Welcome to the AACC Expert Access Live Online program.

Our topic this month is Evidence Based Medicine and Point-of-Care Testing. POCT is a rapidly evolving tool in laboratory medicine. Today, tests performed with "near-patient"devices include glucose, bilirubin, blood gases,electrolytes, cardiac markers, drugs of abuse, and a myriad of others. Today's expert is James Nichols, PhD, Medical Director,Clinical Chemistry for the Baystate Health System in Springfield, Mass. Dr. Nichols'presentation describes the tenets of evidence-based medicine and shows how you can perform a critical review of the medical literature to make sure your POCT program is contributing to high quality health care in your institution. He is currently online and is awaiting your questions, so please submit them now.

AACC would like to extend its most sincere thanks to the Bayer Corporation for making this program possible.

What is the future of handheld devices and POCT
washington, dc

James H. Nichols, Ph.D., DABCC, FACB: POCT has a very bright future. There is increasing pressure in healthcare for faster turnaround of test results. Inpatients are more acute and sicker than they were 5 years ago, and there is increased utilization of same-day surgery and outpatient/home management of patients. These are all areas where POCT can offer potential for improving care. Recent market surveys of POCT from Emery Stephans group (Enterprise Analysis) indicate that POCT currently represents about 25% of the in vitro diagnostic market and is increasing (depending on the source you use, between 5 and 12% annually). This is already a significant portion of our laboratory responsibility and no matter which statistic one utilizes for growth, all concur that POCT will grow in the future, especially as devices get smaller, have wider menus and there is introduction of new technologies onto the market.

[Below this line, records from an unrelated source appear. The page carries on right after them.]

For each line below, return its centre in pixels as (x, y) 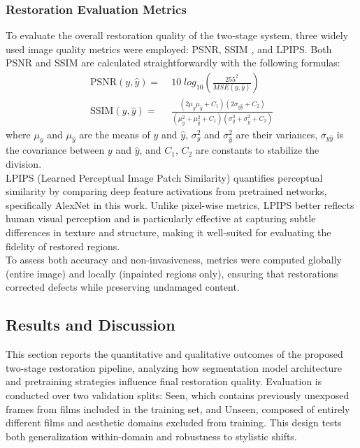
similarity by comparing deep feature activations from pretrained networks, (166, 191)
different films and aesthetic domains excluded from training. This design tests (174, 422)
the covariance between (55, 150)
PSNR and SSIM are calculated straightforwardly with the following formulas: (173, 63)
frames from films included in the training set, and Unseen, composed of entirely (178, 409)
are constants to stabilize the (257, 150)
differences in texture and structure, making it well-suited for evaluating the (168, 232)
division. (24, 164)
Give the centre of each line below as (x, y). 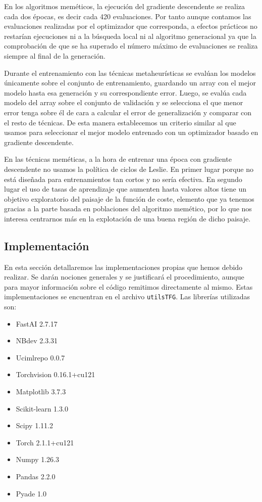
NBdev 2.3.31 (37, 340)
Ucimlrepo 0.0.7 (40, 357)
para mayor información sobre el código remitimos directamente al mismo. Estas (128, 286)
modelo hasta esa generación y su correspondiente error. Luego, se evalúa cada (125, 92)
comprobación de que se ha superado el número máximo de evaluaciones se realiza (131, 46)
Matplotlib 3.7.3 (41, 392)
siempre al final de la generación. (55, 55)
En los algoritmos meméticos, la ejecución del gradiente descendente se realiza (125, 6)
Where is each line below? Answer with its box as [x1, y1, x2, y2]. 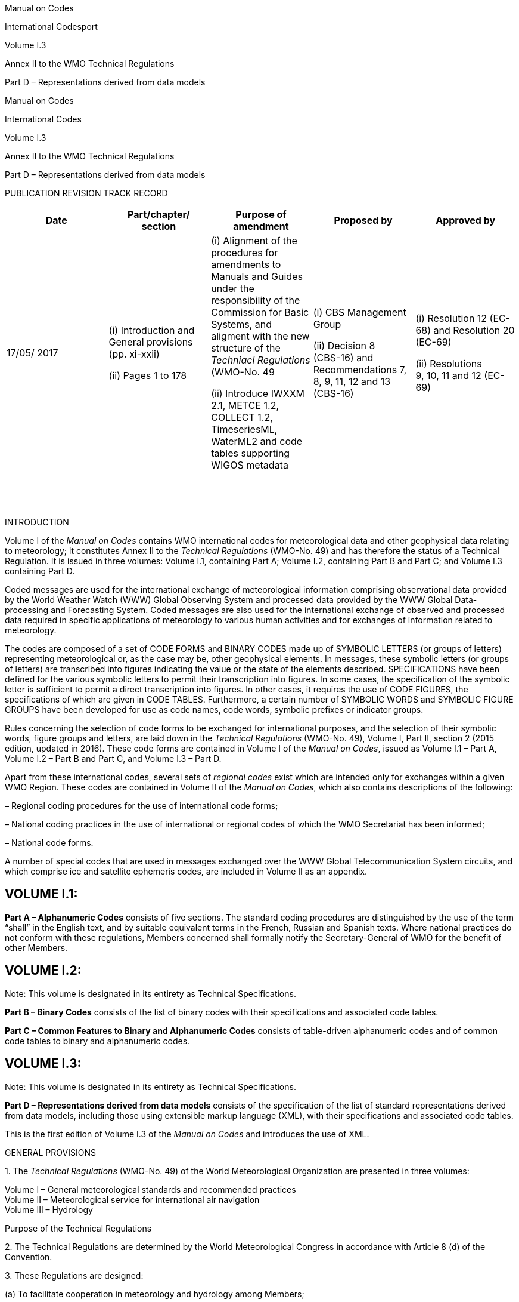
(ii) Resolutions [415, 358, 482, 370]
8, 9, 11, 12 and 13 [313, 375, 391, 387]
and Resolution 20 [433, 324, 515, 336]
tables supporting [211, 447, 290, 459]
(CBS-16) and [313, 352, 374, 364]
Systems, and [211, 318, 272, 330]
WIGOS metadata [211, 459, 288, 471]
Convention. [5, 1251, 52, 1262]
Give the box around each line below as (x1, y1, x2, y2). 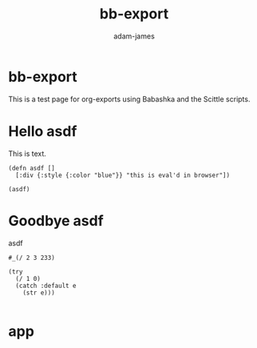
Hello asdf (8, 122, 77, 140)
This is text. (8, 149, 46, 158)
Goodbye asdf (8, 211, 104, 230)
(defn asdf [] (8, 164, 56, 172)
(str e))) (22, 289, 56, 297)
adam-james (113, 31, 156, 41)
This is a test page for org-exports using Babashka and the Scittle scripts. (8, 94, 251, 104)
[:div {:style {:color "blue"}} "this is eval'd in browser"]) (15, 171, 230, 179)
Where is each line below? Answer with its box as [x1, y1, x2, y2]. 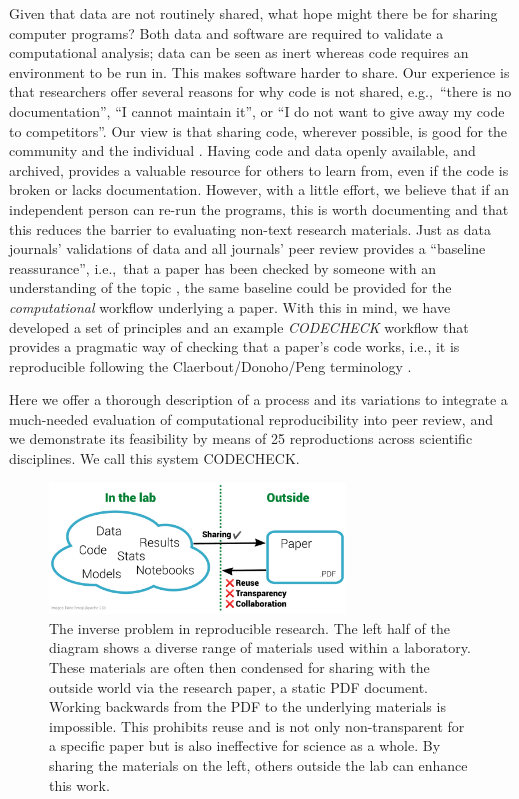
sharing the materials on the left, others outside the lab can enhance [49, 754, 468, 775]
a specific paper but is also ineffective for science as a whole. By [49, 735, 441, 756]
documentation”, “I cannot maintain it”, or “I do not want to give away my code [9, 100, 505, 121]
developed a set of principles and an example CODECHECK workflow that [9, 316, 469, 337]
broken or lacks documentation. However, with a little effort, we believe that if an [9, 179, 509, 200]
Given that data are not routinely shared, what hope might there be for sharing [9, 3, 498, 23]
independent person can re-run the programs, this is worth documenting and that [9, 198, 509, 219]
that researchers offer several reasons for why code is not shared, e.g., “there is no [9, 81, 512, 102]

How will you establish that all of the relevant evidence has been reviewed. If this isn't established then cherry picking of evidence is one way that focus groups could bias any conclusions.
Halifax, Nova Scotia

James H. Nichols, Ph.D., DABCC, FACB: The NACB project which is currently underway, proposes to utilize a systematic review process similar to the recommendations that are developed by other professional societies and has been used by the NACB in the past for development of other practice guidelines (diabetes, cardiac, thyroid, etc.) This review process has been defined by the U.S. Preventive Services Task Force (Harris RP et. al. Current Methods of the U.S. Preventive Services Task Force: A Review of the Process, Am J Prev Med 2001;20(3S):21-35.) The systematic review involves defining a clinical question and terms for searching the medical literature databases (primarily Medline OVID). Additional articles will be supplemented based on the collections of the experts who are sitting on each of the focus groups. Articles that are collected will be screened by a minimum of two individuals for relevance to the clinical question and either included or excluded. Included articles will also be reviewed by a minimum of two individuals and graded based on the weight of the evidence (study format and conclusions, concurrence with other studies and benefits/risk of performing the test). Recommendations will be drafted based on the wieght of the evidence and draft recommendations posted on the website for public comment. Any comments will be resolved by the original focus groups and both the comments and resolution incorporated as an appendix to the document. Thus, this NACB project will incorporate and an intial systematic review, followed by a public comment period (similar to the NCCLS consensus process). If any articles have been left out or there is debate about the conclusions, we would expect to resolve those issues during the public comment phase through evidence raised by the public. We are also soliciting for volunteers, thus anyone who has interest and knowledge in a specific area and has the motivation to participate is welcome and we certainly are in need of additional volunteers particularly in the areas of occult blood, infectious disease and pH.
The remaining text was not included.